I have a database driven website serving about 50,000 pages.
I want to track each webpage/record hit. I will do this by creating logs, and then batch processing the logs
All depends on your infrastructure and limitations. If the disk is slow, writing will be slow. If the SQL server is lagged by the requests, the insert will be slow. Flat file is probably the best way to go, but I would write your code or use existing code (PEAR::Log) so you can change the provider and storage method at will.
Use a database - it is the only sane option. Even if it takes a little longer. Once you start with logfiles then you are on a track where it will cause you pain - e.g. moving servers, file permissions, precludes load balancing etc...
If you've got the database open then I reckon that it would be probably quicker to insert a single row.

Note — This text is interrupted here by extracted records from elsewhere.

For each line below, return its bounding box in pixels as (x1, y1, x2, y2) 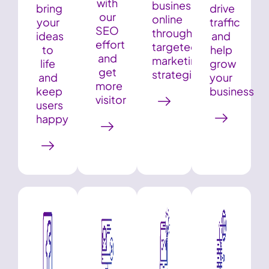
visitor (95, 92, 127, 106)
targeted (152, 39, 198, 53)
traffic (209, 14, 240, 29)
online (152, 11, 183, 26)
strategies (152, 67, 204, 81)
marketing (152, 53, 204, 67)
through (152, 25, 193, 40)
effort (95, 37, 125, 51)

However with all this performance related the only way to be sure is to write a simple test and measure it....
Update: I've done a quick test - and sure enough if you have to open and close the file it's about the same speed or slower using a test of 10,000 lines:
However when you start to have multiple processes doing this it slows down as can be seen below. This is with 10 concurrent processes (all timings in seconds)
DB time: 2.1695
DB time: 2.3869
DB time: 2.4305
DB time: 2.5864
DB time: 2.7465
DB time: 3.0182
DB time: 3.1451
DB time: 3.3298
DB time: 3.4483
DB time: 3.7812
File open time: 0.1538
File open time: 0.5478
File open time: 0.7252
File open time: 3.0453
File open time: 4.2661
File open time: 4.4247
File open time: 4.5484
File open time: 4.6319
File open time: 4.6501
File open time: 4.6646
Open close file time: 11.3647
Open close file time: 12.2849
Open close file time: 18.4093
Open close file time: 18.4202
Open close file time: 21.2621
Open close file time: 22.7267
Open close file time: 23.4597
Open close file time: 25.6293
Open close file time: 26.1119
Open close file time: 29.1471
function debug($d)
{
static $start_time = NULL;
static $start_code_line = 0;
if( $start_time === NULL )
{
$start_time = time() + microtime();
$start_code_line = $code_line;
return 0;
}
printf("$d time: %.4f\n", (time() + microtime() - $start_time));
$fp = @fopen('dbg.txt','a');
fprintf($fp,"$d time: %.4f\n", (time() + microtime() - $start_time));
fclose($fp);
$start_time = time() + microtime();
$start_code_line = $code_line;
}
function tfile()
{
$fp = @fopen('t1.txt','a');
for ($i=0;$i<10000;$i++)
{
$txt = $i."How would you log, which do you think is quicker:How would you log, which do you think is quicker:";
fwrite($fp,$txt);
}
fclose($fp);
}
function tfile_openclose()
{
for ($i=0;$i<10000;$i++)
{
$fp = @fopen('t1.txt','a');
$txt = $i."How would you log, which do you think is quicker:How would you log, which do you think is quicker:";
fwrite($fp,$txt);
fclose($fp);
}
}
function tdb()
{
$db = mysql_connect('localhost','tremweb','zzxxcc');
$select_db = mysql_select_db('scratch');
if (!$select_db)
die('Error selecting database.');
for ($i=0;$i<10000;$i++)
{
$txt = $i."How would you log, which do you think is quicker:How would you log, which do you think is quicker:";
mysql_query("INSERT INTO tlog values('".$txt."')");
}
}
debug("");
tfile();
debug("File open");
tfile_openclose();
debug("Open close file");
tdb();
debug("DB");
I read an article in the C++ Users Journal, years ago, about loggin performance. Whether you use DB or files, the best thing to do is write unformatted data that can be "inflated" into meaningful data when (and more likely if) you need to view the logs. The vast majority of the cost of logging is informatting the strings that are written to the destination, and most of the time that cost is wasted - the logs are never read.
I can dig out the article reference if it's useful to you.
You should try SQLite. It will give you both the speed of writing to a file as well as the power of a database.
You could try both ways using log4php, which supports:
Regarding logging into a file, you could improve performance by buffering the write requests.
I would use a Delayed Insert into MySQL. This way you don't have to wait for the insert to finish.